[Start of section]

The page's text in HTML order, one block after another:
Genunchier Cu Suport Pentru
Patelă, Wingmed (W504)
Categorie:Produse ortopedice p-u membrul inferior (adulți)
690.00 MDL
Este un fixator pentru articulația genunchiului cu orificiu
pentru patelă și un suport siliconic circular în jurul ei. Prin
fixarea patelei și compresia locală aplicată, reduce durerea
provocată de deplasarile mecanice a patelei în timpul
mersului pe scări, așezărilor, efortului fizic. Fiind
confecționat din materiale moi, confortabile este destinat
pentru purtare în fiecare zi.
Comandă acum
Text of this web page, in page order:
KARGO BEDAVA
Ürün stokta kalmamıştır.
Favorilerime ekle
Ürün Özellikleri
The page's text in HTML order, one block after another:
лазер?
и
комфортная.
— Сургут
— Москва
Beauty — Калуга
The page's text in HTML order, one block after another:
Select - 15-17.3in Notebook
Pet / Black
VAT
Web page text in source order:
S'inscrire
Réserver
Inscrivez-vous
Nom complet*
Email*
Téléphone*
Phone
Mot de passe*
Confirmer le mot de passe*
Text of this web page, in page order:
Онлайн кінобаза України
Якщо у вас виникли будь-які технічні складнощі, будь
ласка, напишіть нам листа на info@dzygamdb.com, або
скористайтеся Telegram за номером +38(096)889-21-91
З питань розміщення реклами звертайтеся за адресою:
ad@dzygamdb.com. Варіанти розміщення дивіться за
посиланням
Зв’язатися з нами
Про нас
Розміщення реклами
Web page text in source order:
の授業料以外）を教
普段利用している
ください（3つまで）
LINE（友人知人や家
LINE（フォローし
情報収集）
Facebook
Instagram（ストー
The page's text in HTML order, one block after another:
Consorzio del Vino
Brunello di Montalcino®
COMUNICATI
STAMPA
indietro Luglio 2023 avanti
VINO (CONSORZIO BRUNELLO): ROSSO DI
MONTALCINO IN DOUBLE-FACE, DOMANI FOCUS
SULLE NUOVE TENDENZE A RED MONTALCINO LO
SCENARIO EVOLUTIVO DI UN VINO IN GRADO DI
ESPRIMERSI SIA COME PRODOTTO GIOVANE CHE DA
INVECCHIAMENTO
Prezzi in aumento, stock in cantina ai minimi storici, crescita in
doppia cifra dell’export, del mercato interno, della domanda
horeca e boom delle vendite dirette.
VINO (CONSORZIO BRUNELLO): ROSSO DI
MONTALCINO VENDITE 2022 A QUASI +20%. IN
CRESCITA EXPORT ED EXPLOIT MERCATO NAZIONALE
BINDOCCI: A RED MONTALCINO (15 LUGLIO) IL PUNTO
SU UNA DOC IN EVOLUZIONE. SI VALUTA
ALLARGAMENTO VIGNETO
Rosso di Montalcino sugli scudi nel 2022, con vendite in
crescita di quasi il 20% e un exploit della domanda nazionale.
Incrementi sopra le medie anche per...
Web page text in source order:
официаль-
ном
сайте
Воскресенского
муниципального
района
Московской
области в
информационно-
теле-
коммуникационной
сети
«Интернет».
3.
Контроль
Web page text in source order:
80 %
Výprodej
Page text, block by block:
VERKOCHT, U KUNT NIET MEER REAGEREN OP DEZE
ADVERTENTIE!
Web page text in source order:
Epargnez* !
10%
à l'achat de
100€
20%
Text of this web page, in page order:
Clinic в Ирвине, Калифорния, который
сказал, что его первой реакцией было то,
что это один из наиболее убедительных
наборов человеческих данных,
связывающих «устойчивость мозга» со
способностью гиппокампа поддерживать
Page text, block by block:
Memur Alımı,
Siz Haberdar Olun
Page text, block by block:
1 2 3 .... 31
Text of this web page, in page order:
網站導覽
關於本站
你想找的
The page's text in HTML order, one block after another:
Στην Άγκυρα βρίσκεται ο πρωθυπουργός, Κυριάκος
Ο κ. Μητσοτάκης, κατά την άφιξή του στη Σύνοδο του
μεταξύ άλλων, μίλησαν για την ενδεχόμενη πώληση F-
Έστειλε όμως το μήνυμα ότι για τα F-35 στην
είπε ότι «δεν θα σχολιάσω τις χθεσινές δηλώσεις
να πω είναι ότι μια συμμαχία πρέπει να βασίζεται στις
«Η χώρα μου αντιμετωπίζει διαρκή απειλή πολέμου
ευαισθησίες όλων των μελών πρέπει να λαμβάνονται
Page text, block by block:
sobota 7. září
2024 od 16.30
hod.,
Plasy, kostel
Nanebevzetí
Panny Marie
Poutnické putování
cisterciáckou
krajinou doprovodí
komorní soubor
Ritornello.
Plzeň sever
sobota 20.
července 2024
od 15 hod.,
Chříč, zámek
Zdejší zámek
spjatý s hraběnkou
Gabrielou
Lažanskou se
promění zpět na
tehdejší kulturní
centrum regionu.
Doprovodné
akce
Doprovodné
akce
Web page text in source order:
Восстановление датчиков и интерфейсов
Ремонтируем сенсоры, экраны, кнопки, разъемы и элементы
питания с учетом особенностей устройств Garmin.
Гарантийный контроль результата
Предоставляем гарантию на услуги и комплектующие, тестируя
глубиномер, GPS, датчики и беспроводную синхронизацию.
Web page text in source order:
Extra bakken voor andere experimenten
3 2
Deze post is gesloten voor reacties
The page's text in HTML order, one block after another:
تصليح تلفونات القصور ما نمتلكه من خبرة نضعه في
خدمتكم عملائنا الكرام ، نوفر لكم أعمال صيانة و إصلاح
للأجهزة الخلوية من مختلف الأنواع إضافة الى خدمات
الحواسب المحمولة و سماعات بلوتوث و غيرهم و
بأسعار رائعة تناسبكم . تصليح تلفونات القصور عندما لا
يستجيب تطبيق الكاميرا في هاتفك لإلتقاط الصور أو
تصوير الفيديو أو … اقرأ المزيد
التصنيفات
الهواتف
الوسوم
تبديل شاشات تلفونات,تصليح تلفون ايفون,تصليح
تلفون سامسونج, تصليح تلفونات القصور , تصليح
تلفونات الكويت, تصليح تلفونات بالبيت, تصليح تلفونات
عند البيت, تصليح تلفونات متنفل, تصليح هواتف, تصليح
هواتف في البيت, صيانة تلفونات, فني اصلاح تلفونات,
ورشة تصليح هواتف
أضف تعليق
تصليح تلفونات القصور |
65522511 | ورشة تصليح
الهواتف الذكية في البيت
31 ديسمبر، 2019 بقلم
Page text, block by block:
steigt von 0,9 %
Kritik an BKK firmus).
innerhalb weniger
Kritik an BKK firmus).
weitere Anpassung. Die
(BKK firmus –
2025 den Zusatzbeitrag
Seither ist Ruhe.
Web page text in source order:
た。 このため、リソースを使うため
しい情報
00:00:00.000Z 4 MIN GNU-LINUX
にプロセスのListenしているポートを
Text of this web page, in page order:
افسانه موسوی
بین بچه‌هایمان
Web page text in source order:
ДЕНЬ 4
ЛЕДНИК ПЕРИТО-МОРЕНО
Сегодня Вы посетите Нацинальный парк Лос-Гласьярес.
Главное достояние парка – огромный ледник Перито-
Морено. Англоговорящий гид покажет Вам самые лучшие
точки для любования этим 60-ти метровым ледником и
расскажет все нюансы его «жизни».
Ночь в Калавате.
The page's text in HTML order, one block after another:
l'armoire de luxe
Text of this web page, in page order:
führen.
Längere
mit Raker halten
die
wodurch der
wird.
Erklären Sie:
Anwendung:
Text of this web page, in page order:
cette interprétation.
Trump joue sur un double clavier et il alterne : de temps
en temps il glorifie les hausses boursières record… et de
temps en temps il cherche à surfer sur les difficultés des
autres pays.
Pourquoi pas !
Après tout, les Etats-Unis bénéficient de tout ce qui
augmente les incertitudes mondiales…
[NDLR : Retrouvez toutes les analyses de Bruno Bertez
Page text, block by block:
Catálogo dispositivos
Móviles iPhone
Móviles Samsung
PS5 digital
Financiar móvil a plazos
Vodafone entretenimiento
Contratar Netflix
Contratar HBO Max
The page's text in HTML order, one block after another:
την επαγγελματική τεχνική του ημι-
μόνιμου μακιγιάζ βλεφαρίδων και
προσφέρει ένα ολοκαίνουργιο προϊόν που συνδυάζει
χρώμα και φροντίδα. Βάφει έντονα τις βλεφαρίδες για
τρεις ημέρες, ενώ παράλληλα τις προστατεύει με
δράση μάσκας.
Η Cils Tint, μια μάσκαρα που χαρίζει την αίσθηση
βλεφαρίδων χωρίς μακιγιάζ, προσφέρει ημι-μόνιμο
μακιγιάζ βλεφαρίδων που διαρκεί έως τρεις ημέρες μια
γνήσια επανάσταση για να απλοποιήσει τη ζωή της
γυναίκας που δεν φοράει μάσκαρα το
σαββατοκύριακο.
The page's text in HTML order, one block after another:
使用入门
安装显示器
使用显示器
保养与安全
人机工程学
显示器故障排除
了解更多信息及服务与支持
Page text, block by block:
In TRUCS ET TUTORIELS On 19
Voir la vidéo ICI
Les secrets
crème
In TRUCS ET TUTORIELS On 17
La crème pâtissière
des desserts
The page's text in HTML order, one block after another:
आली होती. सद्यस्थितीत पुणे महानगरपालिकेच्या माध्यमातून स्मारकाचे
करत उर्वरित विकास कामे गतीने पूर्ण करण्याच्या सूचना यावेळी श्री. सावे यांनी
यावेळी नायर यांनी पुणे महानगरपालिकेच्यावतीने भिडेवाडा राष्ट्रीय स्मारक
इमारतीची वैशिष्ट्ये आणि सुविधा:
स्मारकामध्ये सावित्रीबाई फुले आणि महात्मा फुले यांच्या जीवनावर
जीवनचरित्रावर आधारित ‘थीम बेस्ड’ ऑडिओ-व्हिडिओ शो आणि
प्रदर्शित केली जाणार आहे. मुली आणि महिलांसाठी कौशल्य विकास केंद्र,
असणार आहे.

[End of section]

▸ **WHAT TO PRODUCE**
From the line that has "crescita di quasi" through the line that has "Deze post is gesloten voor reacties", copy every line exactly as it appears above, and leave out all others.

▸ **RESPONSE TO THIS TASK**
crescita di quasi il 20% e un exploit della domanda nazionale.
Incrementi sopra le medie anche per...
Web page text in source order:
официаль-
ном
сайте
Воскресенского
муниципального
района
Московской
области в
информационно-
теле-
коммуникационной
сети
«Интернет».
3.
Контроль
Web page text in source order:
80 %
Výprodej
Page text, block by block:
VERKOCHT, U KUNT NIET MEER REAGEREN OP DEZE
ADVERTENTIE!
Web page text in source order:
Epargnez* !
10%
à l'achat de
100€
20%
Text of this web page, in page order:
Clinic в Ирвине, Калифорния, который
сказал, что его первой реакцией было то,
что это один из наиболее убедительных
наборов человеческих данных,
связывающих «устойчивость мозга» со
способностью гиппокампа поддерживать
Page text, block by block:
Memur Alımı,
Siz Haberdar Olun
Page text, block by block:
1 2 3 .... 31
Text of this web page, in page order:
網站導覽
關於本站
你想找的
The page's text in HTML order, one block after another:
Στην Άγκυρα βρίσκεται ο πρωθυπουργός, Κυριάκος
Ο κ. Μητσοτάκης, κατά την άφιξή του στη Σύνοδο του
μεταξύ άλλων, μίλησαν για την ενδεχόμενη πώληση F-
Έστειλε όμως το μήνυμα ότι για τα F-35 στην
είπε ότι «δεν θα σχολιάσω τις χθεσινές δηλώσεις
να πω είναι ότι μια συμμαχία πρέπει να βασίζεται στις
«Η χώρα μου αντιμετωπίζει διαρκή απειλή πολέμου
ευαισθησίες όλων των μελών πρέπει να λαμβάνονται
Page text, block by block:
sobota 7. září
2024 od 16.30
hod.,
Plasy, kostel
Nanebevzetí
Panny Marie
Poutnické putování
cisterciáckou
krajinou doprovodí
komorní soubor
Ritornello.
Plzeň sever
sobota 20.
července 2024
od 15 hod.,
Chříč, zámek
Zdejší zámek
spjatý s hraběnkou
Gabrielou
Lažanskou se
promění zpět na
tehdejší kulturní
centrum regionu.
Doprovodné
akce
Doprovodné
akce
Web page text in source order:
Восстановление датчиков и интерфейсов
Ремонтируем сенсоры, экраны, кнопки, разъемы и элементы
питания с учетом особенностей устройств Garmin.
Гарантийный контроль результата
Предоставляем гарантию на услуги и комплектующие, тестируя
глубиномер, GPS, датчики и беспроводную синхронизацию.
Web page text in source order:
Extra bakken voor andere experimenten
3 2
Deze post is gesloten voor reacties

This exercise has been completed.